If you have already set up an OpenScale datamart, or if you would like to use the free internal PostgreSQL datamart, you can skip the following cell. If you are setting up a new instance of OpenScale and would like to use a paid database service, paste your [Db2](https://cloud.ibm.com/catalog/services/db2-warehouse) or [PostgreSQL](https://cloud.ibm.com/catalog/services/databases-for-postgresql) credentials below.

In [None]:
DB_CREDENTIALS = None

## Name your model

You may give your model and deployment a custom name below; however, if you change the values below, be sure to use the same names in all subsequent notebooks in this lab.

In [None]:
MODEL_NAME = 'Mortgage Default Demo'
DEPLOYMENT_NAME = 'Mortgage Default - Demo'

In [None]:
!pip install --upgrade ibm-ai-openscale --no-cache | tail -n 1

## Run the notebook

At this point, you can run all cells in this notebook using the menus above.

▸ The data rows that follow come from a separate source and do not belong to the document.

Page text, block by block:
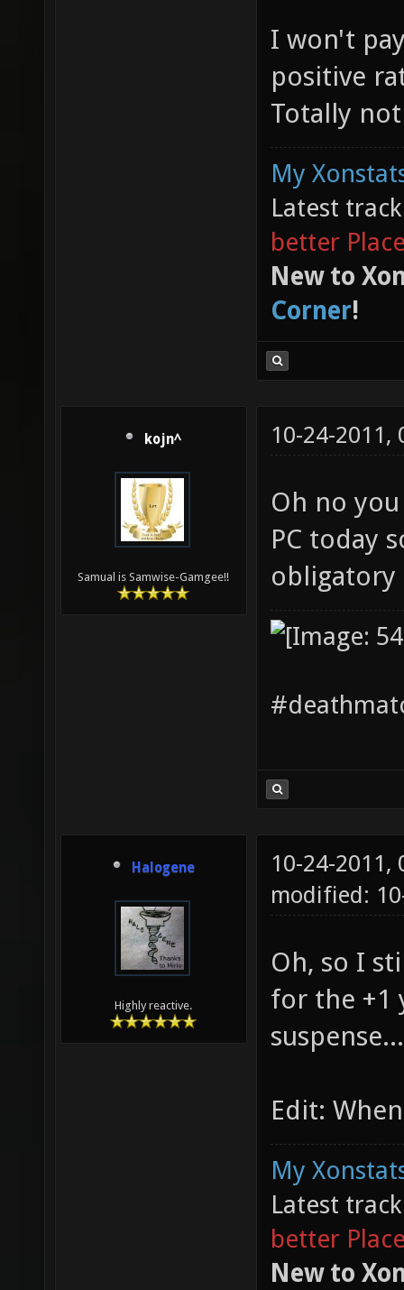
I won't
positive
Totally
My
Latest
better
New to
Corner!
kojn^
Samual is Samwise-Gamgee!!
10-24-2011,
Oh no
PC today
obligatory
Halogene
Highly reactive.
10-24-2011,
modified:
Oh, so I
for the +1
suspense...
Edit:
My
Latest
better
New to

Import the scikit-learn framework and check the version. This notebook was developed using sklearn version 0.20.3.

In [None]:
import sklearn
sklearn.__version__

Use the provided credentials above to create a new Watson Machine Learning client.

In [None]:
from watson_machine_learning_client import WatsonMachineLearningAPIClient

wml_client = WatsonMachineLearningAPIClient(WML_CREDENTIALS)

List all models for this instance of Watson Machine Learning.

In [None]:
wml_client.repository.list_models()

Import the pandas library, download and examine our training data. The data contains an 'ID' field for the loan ID, which will not be used in training the model and is dropped.

In [None]:
import pandas as pd

url = 'https://raw.githubusercontent.com/emartensibm/openscale-demos/master/mortgage-default/data/Mortgage_Full_Records.csv'
df_raw = pd.read_csv(url)
df = df_raw.drop('ID', axis=1)
df.head()

Import the sklearn libraries we need, including encoders, transformers, scalers, and our random forest classifier.

In [None]:
from sklearn.preprocessing import OneHotEncoder
from sklearn.ensemble import RandomForestClassifier
from sklearn.impute import SimpleImputer
from sklearn.compose import ColumnTransformer
from sklearn.pipeline import Pipeline
from sklearn.metrics import classification_report
from sklearn.model_selection import train_test_split
from sklearn.preprocessing import MinMaxScaler

Identify the categorical features, and create a one-hot encoder pipeline for them.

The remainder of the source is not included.